Team VLSI

Learn and grow together!

 

Linux is an open-source operating system which is the first choice of every technocrat. For VLSI Design Engineers also most of the EDA tools are only compatible with Linux. In Linux, we interact with OS majorly with Command-Line Interface (CLI). In beginning, it might look a bit tedious as you have to remember lots of commands and we are addicted to GUI interface but later you will definitely love it.

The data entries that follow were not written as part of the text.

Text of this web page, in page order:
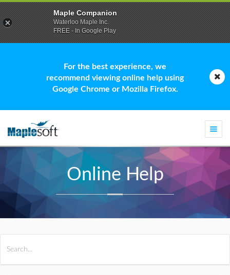
For the best experience, we
recommend viewing online help using
Google Chrome or Mozilla Firefox.
Online Help
Maple Companion
Waterloo Maple Inc.
FREE - In Google Play
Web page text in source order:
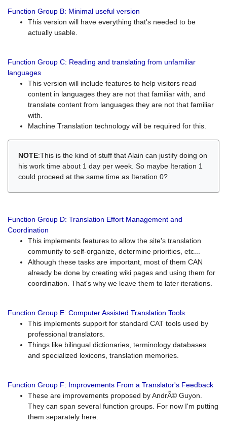
Function Group B: Minimal useful version
This version will have everything that's needed to be
actually usable.
Function Group C: Reading and translating from unfamiliar
languages
This version will include features to help visitors read
content in languages they are not that familiar with, and
translate content from languages they are not that familiar
with.
Machine Translation technology will be required for this.
NOTE:This is the kind of stuff that Alain can justify doing on
his work time about 1 day per week. So maybe Iteration 1
could proceed at the same time as Iteration 0?
Function Group D: Translation Effort Management and
Coordination
This implements features to allow the site's translation
community to self-organize, determine priorities, etc...
Although these tasks are important, most of them CAN
already be done by creating wiki pages and using them for
coordination. That's why we leave them to later iterations.
Function Group E: Computer Assisted Translation Tools
This implements support for standard CAT tools used by
professional translators.
Things like bilingual dictionaries, terminology databases
and specialized lexicons, translation memories.
Function Group F: Improvements From a Translator's Feedback
These are improvements proposed by AndrÃ© Guyon.
They can span several function groups. For now I'm putting
them separately here.
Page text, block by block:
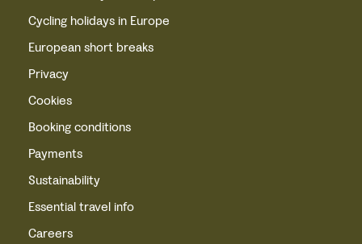
Cycling holidays in Europe
European short breaks
Privacy
Cookies
Booking conditions
Payments
Sustainability
Essential travel info
Careers
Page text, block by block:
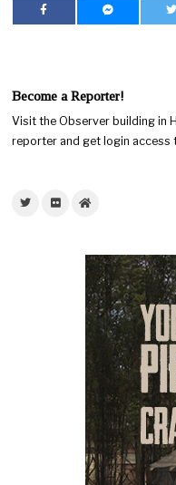
Become a Reporter!
Visit the Observer building in
reporter and get login access
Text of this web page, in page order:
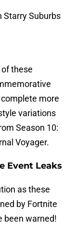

In this article, we will learn some of basic Linux commands with examples. I would request to my reader don’t just read this article but, practice these commands parallelly for best understanding and clarity. If you wish you can also make a small cheat sheet for your use. In this article, we will learn 4 categories of 50 most useful basic commands. For advance level commands we are going to publish another article later.

 

 

Category-1:  File System Management

 

1.  ls

: list files and directories

 
Use:

    ls -l   ; indicates file/directory type, permissions, owner, size, last modified

        – normal, d- directory, s-socket file, l-link file

    ls  -a  ; shows hidden files/directories

    ls -t   ; lists the files/directory on basis of modification time

    ls -lart   ; lists all the files and directories in order of last modified.

 

2.  clear 

: clear the terminal (but keep the history of commands intact)

 

3.  man / –help 

: Show a manual of command and switches written in details.

 

4.  pwd

: Print Working Directory, The directory where you are currently.

 

5.  cd

: Change Directory, to move to another directory.

 

 

Use:

    cd  .. ; back to parent directory 

    cd  – ; back to previous directory 

    cd ~ ; go to home directory

    cd ../../../ ; back to n steps

    cd ‘abc xyz’   ; go to a directory whose name contain white space

 

6.  mkdir

: create a directory

 

Use:

    mkdir directory_name ; To create a new directory with the given name.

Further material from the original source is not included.